MeioCapture: an efficient method for staging and isolation of meiocytes in the prophase I sub-stages of meiosis in wheat.

BACKGROUND

Molecular analysis of meiosis has been hindered by difficulties in isolating high purity subpopulations of sporogenous cells representing the succeeding stages of meiosis. Isolation of purified male meiocytes from defined meiotic stages is crucial in discovering meiosis specific genes and associated regulatory networks.

RESULTS

We describe an optimized method termed MeioCapture for simultaneous isolation of uncontaminated male meiocytes from wheat (Triticum spp.), specifically from the pre-meiotic G2 and the five sub-stages of meiotic prophase I. The MeioCapture protocol builds on the traditional anther squash technique and the capillary collection method, and involves extrusion of intact sporogenous archesporial columns (SACs) containing meiocytes. This improved method exploits the natural meiotic synchrony between anthers of the same floret, the correlation between the length of anthers and meiotic stage, and the occurrence of meiocytes in intact SACs largely free of somatic cells.
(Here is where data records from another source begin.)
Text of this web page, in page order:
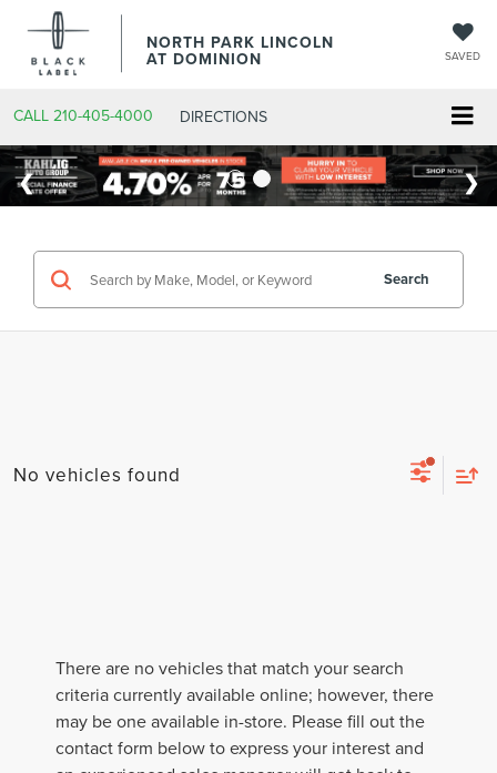
NORTH PARK LINCOLN
AT DOMINION SAVED
CALL 210-405-4000 DIRECTIONS
Search
No vehicles found
There are no vehicles that match your search
criteria currently available online; however, there
may be one available in-store. Please fill out the
contact form below to express your interest and
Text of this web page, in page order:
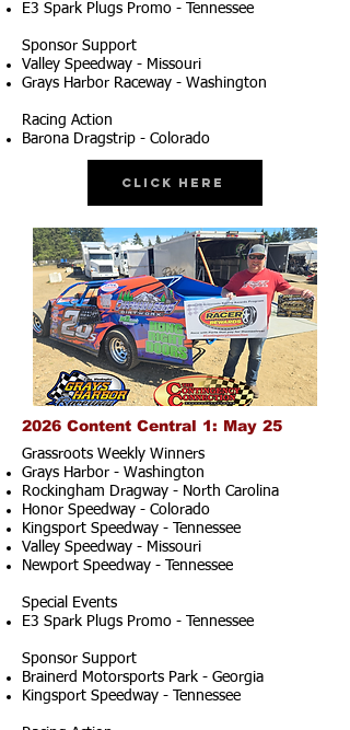
E3 Spark Plugs Promo - Tennessee
Sponsor Support
Valley Speedway - Missouri
Grays Harbor Raceway - Washington
Racing Action
Barona Dragstrip - Colorado
Click Here
2026 Content Central 1: May 25
Grassroots Weekly Winners
Grays Harbor - Washington
Rockingham Dragway - North Carolina
Honor Speedway - Colorado
Kingsport Speedway - Tennessee
Valley Speedway - Missouri
Newport Speedway - Tennessee
Special Events
E3 Spark Plugs Promo - Tennessee
Sponsor Support
Brainerd Motorsports Park - Georgia
Kingsport Speedway - Tennessee

The main advantage of MeioCapture, compared to previous methods, is that it allows simultaneous collection of meiocytes from different sub-stages of prophase I at a very high level of purity, through correlation of stages with anther sizes. A detailed description is provided for all steps, including the collection of tissue, isolation and size sorting of anthers, extrusion of intact SACs, and staging of meiocytes. Precautions for individual steps throughout the procedure are also provided to facilitate efficient isolation of pure meiocytes. The proof-of-concept was successfully established in wheat, and a light microscopic atlas of meiosis, encompassing all stages from pre-meiosis to telophase II, was developed.

CONCLUSION

The MeioCapture method provides an essential technique to study the molecular basis of chromosome pairing and exchange of genetic information in wheat, leading to strategies for manipulating meiotic recombination frequencies. The method also provides a foundation for similar studies in other crop species.